ふがふが、伸びっぱなしのゴム、間延び、外れそうな顎、疲労、地球の重力を一挙に請負った気分、 重くて歩けず、こりゃ山登りに似ている。休んだら終いだと分かっているが、頂上までは遠くて長く、足を使って歩いているのに、その足が邪魔で鬱陶しく、切り離してしまいたくなる。 肉体が邪魔だ。しかし、心はどうかと問われれば、そちらも無関心ではいられない。 身体以上に挫けそうになる。身体が疲労すると、心を掴まえているネジが緩み、離脱しようと企む。 突拍子もない行動をとってしまったりもする。もはや、心ここにあらず、であった。 そんなふうに分離して考えてみる必要があるから、そうやって思考してみる。 邪魔だ、と考え、蚊帳の外へとその問題を追いやり、自身から切り離してみると、その問題は実に単純であったり、または些細な事であったり、その反対の問題を浮かび上がらせるために必要不可欠なものであったりし それもひっくるめて全体を表現していることを知る。 陰と陽だ。 こうして、肉体を酷使し山の頂きを目指したのであれば、それに使ったエネルギーを補填するために休息を得なければならない。それはこの世界でペアの存在を際立たせる。 すべての行動には、結果が引き寄せられてくる。起きていたら眠らなければならない。 食事をすれば排泄しなければならず、エネルギーを使わなければ蓄積され、登ったら降りて、使ったら減る。 これは、とりあえずのところの法則であることに異論は無かろう。

「草臥れた」と、ついつい言葉で固定化してしまった状態から抜け出すのは、かなり難しい。 言語化したことでカテゴライズしてしまうからだ。逆に使用すれば、(例えば肯定的な宣言をして) 暗示状態を作り出し、満足する結果を引き寄せられるかも知れない。 この世界は分類の進化でもある。分類とは、全体からそれを切り離し、その力を奪うことでもある。 形骸化し、象徴や記号、言語そういったものに閉じ込めてしまうのだ。妖怪を封印する御札にも似ている。

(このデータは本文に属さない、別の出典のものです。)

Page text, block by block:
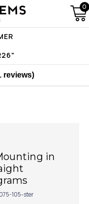
0
reviews)
in
105-ster
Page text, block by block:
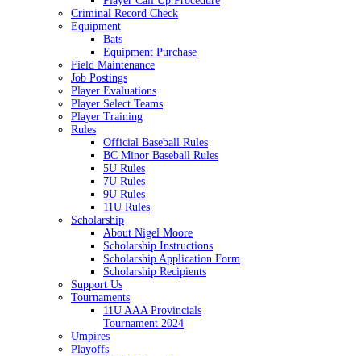
Criminal Record Check
Equipment
Bats
Equipment Purchase
Field Maintenance
Job Postings
Player Evaluations
Player Select Teams
Player Training
Rules
Official Baseball Rules
BC Minor Baseball Rules
5U Rules
7U Rules
9U Rules
11U Rules
Scholarship
About Nigel Moore
Scholarship Instructions
Scholarship Application Form
Scholarship Recipients
Support Us
Tournaments
11U AAA Provincials
Tournament 2024
Umpires
Playoffs
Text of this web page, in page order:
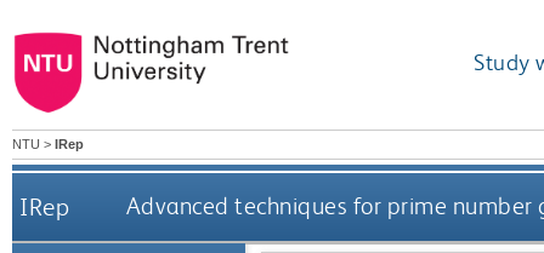
Study
NTU > IRep
IRep Advanced techniques for prime
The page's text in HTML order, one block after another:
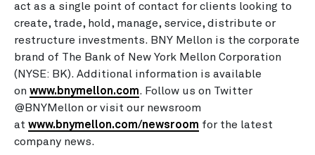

こういったことを言語化しようという試みは、何か空々しく、そして無関係な場所へ矢を射っているような 断絶感に苛まされてしまう。うまく伝えられない苛立ち。それに言い訳気味てもいる。 またそれを文章に潜らせる嫌らしさ。恥ずかしい。 このまま、まったく核心へと下っていない文章の羅列を、どこへと分類したらよいのか悩む。